Data provided
——
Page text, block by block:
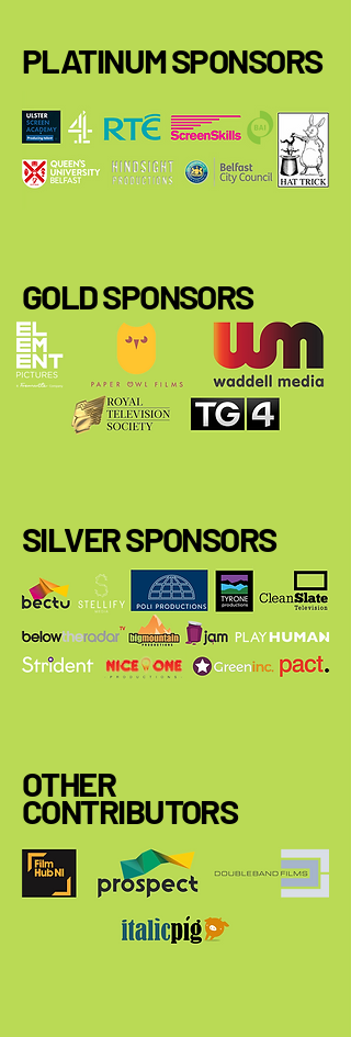
PLATINUM SPONSORS
GOLD SPONSORS
SILVER SPONSORS
OTHER
CONTRIBUTORS
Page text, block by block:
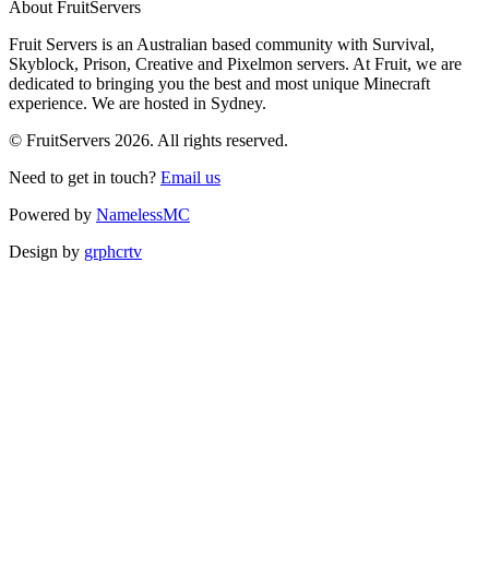
About FruitServers
Fruit Servers is an Australian based community with Survival,
Skyblock, Prison, Creative and Pixelmon servers. At Fruit, we are
dedicated to bringing you the best and most unique Minecraft
experience. We are hosted in Sydney.
© FruitServers 2026. All rights reserved.
Need to get in touch? Email us
Powered by NamelessMC
Design by grphcrtv
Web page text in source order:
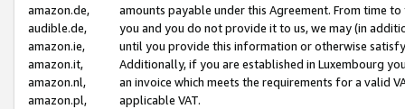
amazon.de,
audible.de,
amazon.ie,
amazon.it,
amazon.nl,
amazon.pl,
amounts payable under this Agreement. From time
you and you do not provide it to us, we may (in
until you provide this information or otherwise
Additionally, if you are established in Luxembourg
an invoice which meets the requirements for a valid
applicable VAT.
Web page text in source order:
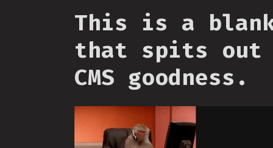
This is a
that spits out
CMS goodness.
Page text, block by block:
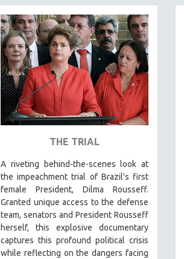
THE TRIAL
A riveting behind-the-scenes look at
the impeachment trial of Brazil's first
female President, Dilma Rousseff.
Granted unique access to the defense
team, senators and President Rousseff
herself, this explosive documentary
captures this profound political crisis
while reflecting on the dangers facing
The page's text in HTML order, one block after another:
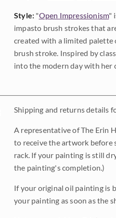
Style: "Open Impressionism"
impasto brush strokes that
created with a limited palette
brush stroke. Inspired by
into the modern day with her
Shipping and returns details
A representative of The Erin
to receive the artwork before
rack. If your painting is still
the painting's completion.)
If your original oil painting is
your painting as soon as the
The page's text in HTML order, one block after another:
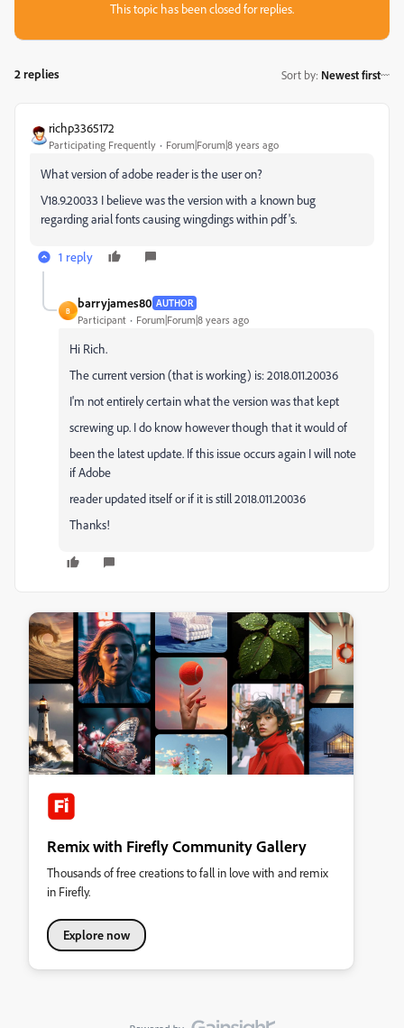
This topic has been closed for replies.
2 replies Sort by: Newest first
richp3365172
Participating Frequently Forum|Forum|8 years ago
What version of adobe reader is the user on?
V18.9.20033 I believe was the version with a known bug
regarding arial fonts causing wingdings within pdf's.
1 reply
B
barryjames80 AUTHOR
Participant Forum|Forum|8 years ago
Hi Rich.
The current version (that is working) is: 2018.011.20036
I'm not entirely certain what the version was that kept
screwing up. I do know however though that it would of
been the latest update. If this issue occurs again I will note
if Adobe
reader updated itself or if it is still 2018.011.20036
Thanks!
Remix with Firefly Community Gallery
Thousands of free creations to fall in love with and remix
in Firefly.
Explore now
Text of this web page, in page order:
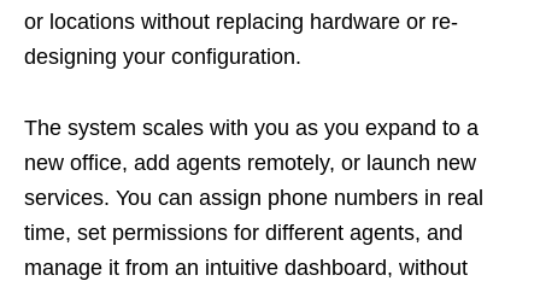
or locations without replacing hardware or re-
designing your configuration.
The system scales with you as you expand to a
new office, add agents remotely, or launch new
services. You can assign phone numbers in real
time, set permissions for different agents, and
manage it from an intuitive dashboard, without
——
Instructions to follow
In the material above, please find every line that includes the word "replies" and copy it.

Reply
This topic has been closed for replies.
2 replies Sort by: Newest first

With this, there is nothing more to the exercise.